- _Instructions for the task_
Omit all pictures, then retype exactly the lines from the one that contains "金剛經郢說 1 [35, 634]" through the end of the listing.

- _Data provided_
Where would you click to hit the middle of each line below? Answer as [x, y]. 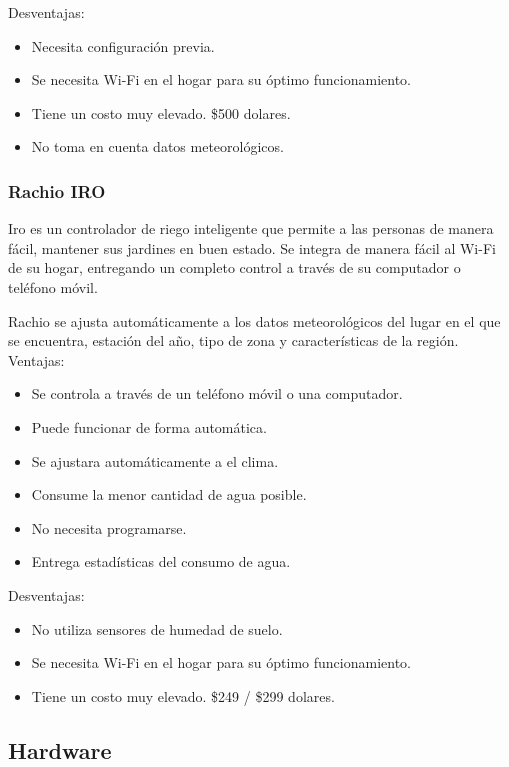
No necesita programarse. [109, 527]
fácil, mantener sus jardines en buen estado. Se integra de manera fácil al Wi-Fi [252, 247]
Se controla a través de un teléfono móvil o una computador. [217, 393]
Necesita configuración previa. [123, 45]
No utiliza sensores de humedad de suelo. [157, 628]
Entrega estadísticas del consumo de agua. [161, 561]
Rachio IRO [57, 190]
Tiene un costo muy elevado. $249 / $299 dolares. [183, 695]
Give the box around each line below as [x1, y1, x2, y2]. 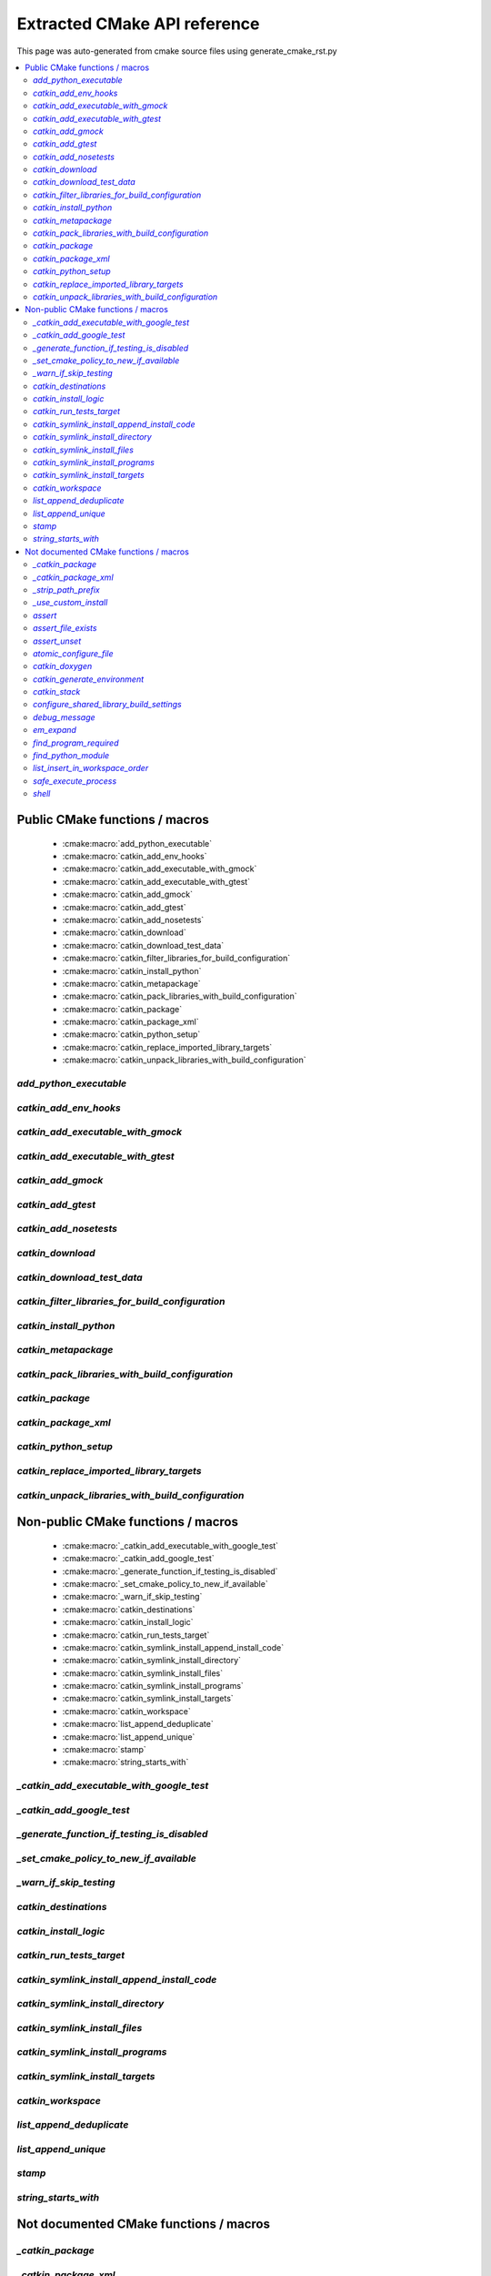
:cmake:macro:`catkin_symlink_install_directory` [62, 1655, 241, 1666]
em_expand [33, 725, 77, 736]
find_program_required [33, 737, 119, 748]
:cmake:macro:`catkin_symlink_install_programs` [62, 1681, 245, 1692]
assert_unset [33, 635, 82, 646]
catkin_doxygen [33, 661, 93, 672]
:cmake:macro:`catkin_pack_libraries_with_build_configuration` [62, 991, 297, 1001]
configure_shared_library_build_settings [33, 699, 182, 710]
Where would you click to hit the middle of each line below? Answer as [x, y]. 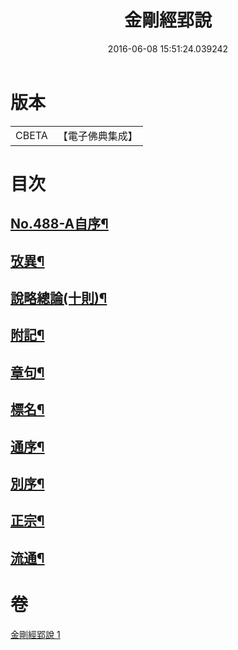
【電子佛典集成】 [97, 136]
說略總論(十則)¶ [59, 298]
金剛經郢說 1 [35, 634]
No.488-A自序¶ [59, 224]
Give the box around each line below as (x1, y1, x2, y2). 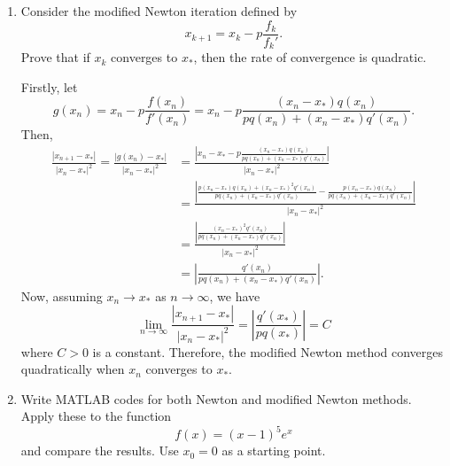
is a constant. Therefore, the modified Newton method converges (92, 342, 444, 361)
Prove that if (20, 48, 90, 66)
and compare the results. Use (20, 441, 179, 460)
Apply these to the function (20, 407, 172, 425)
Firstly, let (20, 77, 78, 96)
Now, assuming (20, 286, 103, 305)
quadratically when (20, 360, 125, 378)
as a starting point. (221, 441, 326, 460)
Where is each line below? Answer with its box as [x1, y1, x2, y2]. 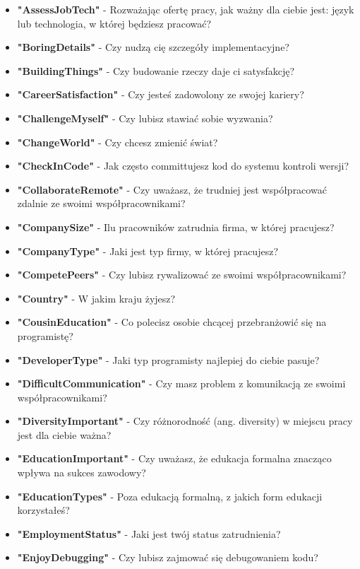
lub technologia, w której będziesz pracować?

- _Answer section_
金剛經郢說 1 [35, 634]
No.488-A自序¶ [59, 224]
Give the box around each line below as (x1, y1, x2, y2). 
is a constant. Therefore, the modified Newton method converges (92, 342, 444, 361)
Prove that if (20, 48, 90, 66)
and compare the results. Use (20, 441, 179, 460)
Apply these to the function (20, 407, 172, 425)
Firstly, let (20, 77, 78, 96)
Now, assuming (20, 286, 103, 305)
quadratically when (20, 360, 125, 378)
as a starting point. (221, 441, 326, 460)
Where is each line below? Answer with its box as [x1, y1, x2, y2]. 
lub technologia, w której będziesz pracować?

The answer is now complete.